Much like the country that calls the game its own, the coronavirus caught baseball flatfoot. Unlike much of the country’s leadership, who denied until it was undeniable, baseball and other sports didn’t wait for a presidential or Congressional awakening, or an explosion of infection, to shut down and heed what sound medical and epidemiological information was available to heed.
But the men who manage the teams and the games know too well what their jobs mean to a country that’s been to hell and back several times in its still young history and turned to the game for hope and for psychic healing.
Washington Nationals manager Dave Martinez understands. When baseball returned after its hiatus after the 9/11 atrocity, Martinez was an Atlanta Brave playing the last of his sixteen major league seasons. His Braves finished first in the 2001 National League East, which was still their custom at the time. (Telling his wife they’d clinched yet again, Hall of Fame pitcher Greg Maddux heard her one-word reply: “Shocker.”) But there was one loss they didn’t mind incurring.
That was the day they played the Mets, on day one of baseball’s return to New York, but with the Braves coming in on a 1-3 stretch since they returned to play while the Mets came home after sweeping three from the Pirates. Martinez drew a pinch-hit walk in the top of the eighth, after Brian Jordan smacked an RBI double to break a one-all tie, then stayed in the game at first base.
“The toughest thing I have been involved in within a baseball season was 9/11, how everything shut down,” says Philadelphia Phillies manager Joe Girardi, a Chicago Cubs catcher for the second tour of his playing career in 2001. “There was a huge fear in our country, and huge sadness because of what happened. But we weren’t out long.”

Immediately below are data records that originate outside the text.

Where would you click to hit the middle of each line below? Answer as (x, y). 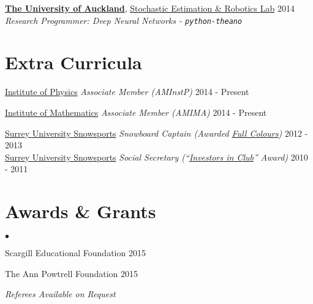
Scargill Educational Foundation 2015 (75, 253)
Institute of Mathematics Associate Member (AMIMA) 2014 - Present (136, 112)
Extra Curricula (74, 62)
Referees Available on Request (60, 294)
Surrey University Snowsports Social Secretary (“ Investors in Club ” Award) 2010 (156, 157)
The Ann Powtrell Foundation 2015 (72, 273)
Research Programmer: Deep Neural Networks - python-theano (124, 20)
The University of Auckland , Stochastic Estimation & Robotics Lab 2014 (150, 8)

Martinez stood at first when Mets second baseman Edgardo Alfonzo after Alfonso drew a one-out walk in the bottom of the eighth and came out for pinch-runner Desi Relaford, with Hall of Famer Mike Piazza checking in at the plate against Braves reliever Steve Karsay. Then Piazza blew the lid off New York’s and maybe the country’s post-9/11 emotions by sending Karsay’s 0-1 fastball far enough over Shea Stadium’s left-center field fence that it banged off the second level of a television camera’s scaffold.
“We were winning that game, and all of a sudden Piazza hits the home run — and it was almost a sigh of relief for everybody,” Martinez tells Rivera. “It really was. That moment, watching the ball go over the fence . . . I know we’re all so competitive and we all want to win, but in that particular moment for me, it was like, ‘You know what, this is what the game’s all about. Win or lose, this is what the game is all about.’ Watching and listening to the fans stand up and cheer like they did, it was phenomenal.”
“It felt like you, as an entertainer, you were doing your part to help people get back to normal. I thought baseball did a good job of that in 2001,” says Milwaukee Brewers manager Craig Counsell, who played on that year’s World Series-winning. “And I hope and aspire to for us to serve the same role this time. Hopefully, when we come back and take the field we can make some great memories for people, that’s the goal.”
Girardi says the hardest part today is that, unlike even the 9/11 aftermath, baseball and its home country have no concrete date from which to work, cope, and endure. “And none of us have ever experienced anything like this,” he continues, “where the things that you did on an everyday basis are taken away from you.”
A little over a century ago the Spanish flu smashed into the world and—as 675,000 Americans and 50 million around the world succumbed and died in due course—baseball cut its season by a month and thus did the World Series end on (wait for it) September 11, 1918. Just before that flu really exploded in the United States.
“Our job right now,” wrote the Washington Post‘s Thomas Boswell almost a fortnight ago, “is to minimize the casualties, and canceling sports events is a basic element.”
"But until proved otherwise, I’m taking the position (for my emotional health) that the science of 2020 can beat the medicine of 1918 by quite a bit when it comes to restoring a semblance of normal daily life. Baseball will be back. For now, the season has been pushed back at least eight weeks, and that probably will increase. But when the game does return, like many ordinary wonderful things, it suddenly will seem like an extraordinarily wonderful thing."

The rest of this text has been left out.